#### Extracted entries
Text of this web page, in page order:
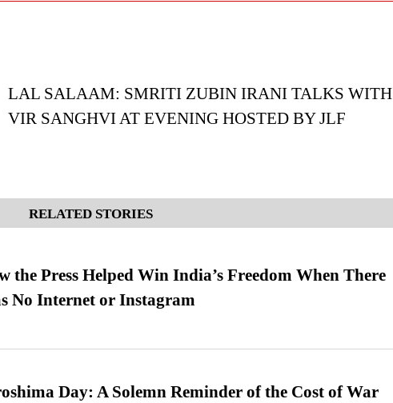
LAL SALAAM: SMRITI ZUBIN IRANI TALKS WITH
VIR SANGHVI AT EVENING HOSTED BY JLF
RELATED STORIES
the Press Helped Win India’s Freedom When There
No Internet or Instagram
Day: A Solemn Reminder of the Cost of War
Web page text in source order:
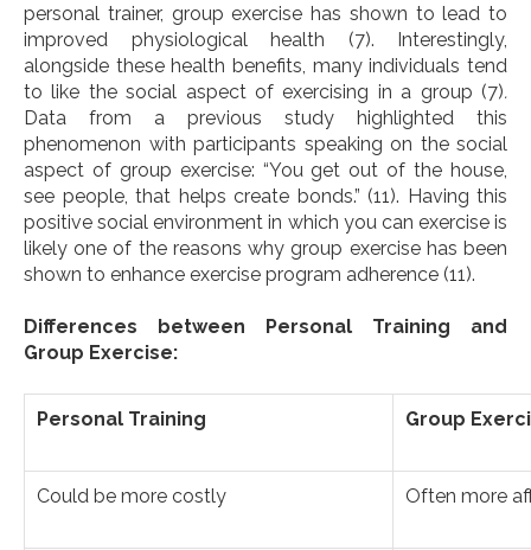
personal trainer, group exercise has shown to lead to
improved physiological health (7). Interestingly,
alongside these health benefits, many individuals tend
to like the social aspect of exercising in a group (7).
Data from a previous study highlighted this
phenomenon with participants speaking on the social
aspect of group exercise: “You get out of the house,
see people, that helps create bonds.” (11). Having this
positive social environment in which you can exercise is
likely one of the reasons why group exercise has been
shown to enhance exercise program adherence (11).
Differences between Personal Training and
Group Exercise:
Personal Training Group
Could be more costly Often more
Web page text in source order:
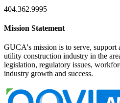
404.362.9995
Mission Statement
GUCA's mission is to serve, support
utility construction industry in the
legislation, regulatory issues,
industry growth and success.
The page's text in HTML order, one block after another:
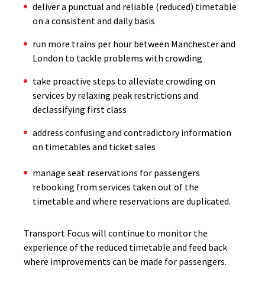
deliver a punctual and reliable (reduced) timetable
on a consistent and daily basis
run more trains per hour between Manchester and
London to tackle problems with crowding
take proactive steps to alleviate crowding on
services by relaxing peak restrictions and
declassifying first class
address confusing and contradictory information
on timetables and ticket sales
manage seat reservations for passengers
rebooking from services taken out of the
timetable and where reservations are duplicated.
Transport Focus will continue to monitor the
experience of the reduced timetable and feed back
where improvements can be made for passengers.
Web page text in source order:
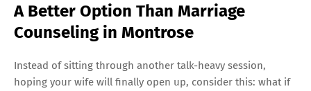
A Better Option Than Marriage
Counseling in Montrose
Instead of sitting through another talk-heavy session,
hoping your wife will finally open up, consider this: what if
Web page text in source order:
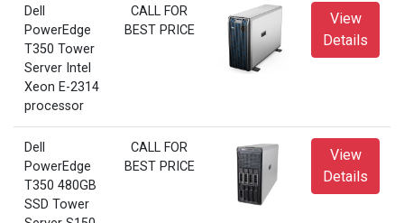
Dell
PowerEdge
T350 Tower
Server Intel
Xeon E-2314
processor
CALL FOR
BEST PRICE
View
Details
Dell
PowerEdge
T350 480GB
SSD Tower
CALL FOR
BEST PRICE
View
Details
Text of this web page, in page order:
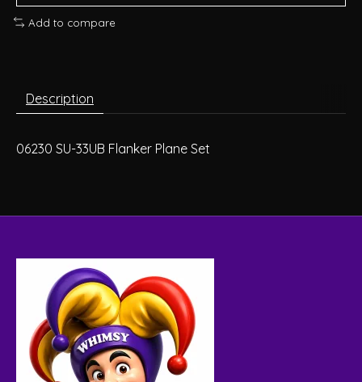
Add to compare
Description
06230 SU-33UB Flanker Plane Set
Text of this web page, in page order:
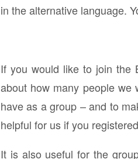
in the alternative language.
If you would like to join the
about how many people
have as a group – and to
helpful for us if you
It is also useful for the
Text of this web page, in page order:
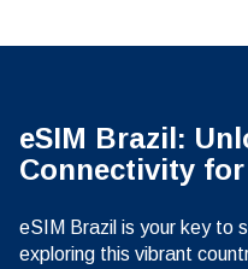
eSIM Brazil:
Connectivity for
eSIM Brazil is your key to
exploring this vibrant
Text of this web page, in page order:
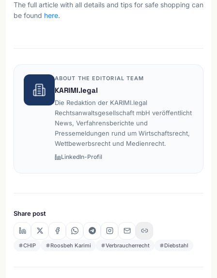
The full article with all details and tips for safe shopping can
be found here.
ABOUT THE EDITORIAL TEAM
KARIMI.legal
Die Redaktion der KARIMI.legal
Rechtsanwaltsgesellschaft mbH veröffentlicht
News, Verfahrensberichte und
Pressemeldungen rund um Wirtschaftsrecht,
Wettbewerbsrecht und Medienrecht.
LinkedIn-Profil
Share post
CHIP Roosbeh Karimi Verbraucherrecht Diebstahl
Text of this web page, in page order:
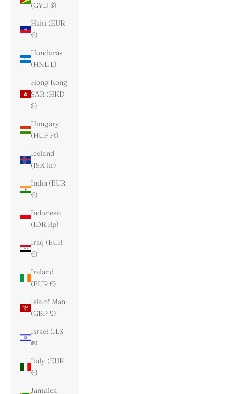
(GYD $)
Haiti (EUR
€)
Honduras
(HNL L)
Hong Kong
SAR (HKD
$)
Hungary
(HUF Ft)
Iceland
(ISK kr)
India (EUR
€)
Indonesia
(IDR Rp)
Iraq (EUR
€)
Ireland
(EUR €)
Isle of Man
(GBP £)
Israel (ILS
₪)
Italy (EUR
€)
Jamaica
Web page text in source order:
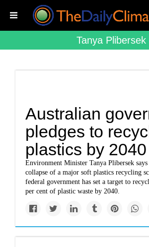
Tanya Plibersek
Australian
pledges to
plastics by 2040
Environment Minister Tanya Plibersek says
collapse of a major soft plastics recycling
federal government has set a target to
per cent of plastic waste by 2040.
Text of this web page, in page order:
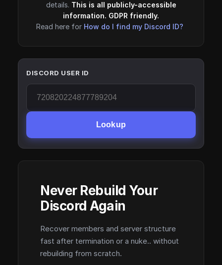
details. This is all publicly-accessible
information. GDPR friendly.
Read here for How do I find my Discord ID?
DISCORD USER ID
Lookup
Never Rebuild Your
Discord Again
Recover members and server structure
fast after termination or a nuke.. without
rebuilding from scratch.
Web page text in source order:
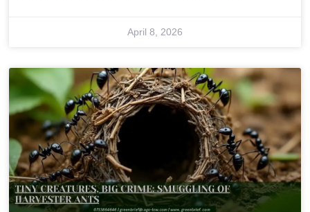
April 8, 2026
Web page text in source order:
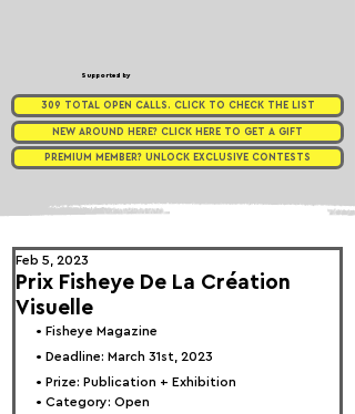
Supported by
309 TOTAL OPEN CALLS. CLICK TO CHECK THE LIST
NEW AROUND HERE? CLICK HERE TO GET A GIFT
PREMIUM MEMBER? UNLOCK EXCLUSIVE CONTESTS
Prix Fisheye De La Création
Visuelle
Feb 5, 2023
• Fisheye Magazine
• Deadline: March 31st, 2023⁠
• Prize: Publication + Exhibition
• Category: Open
########
*Your objective*:
In the material above, show every line where the word "reservations" turns up.

*Expected answer*:
manage seat reservations for passengers
timetable and where reservations are duplicated.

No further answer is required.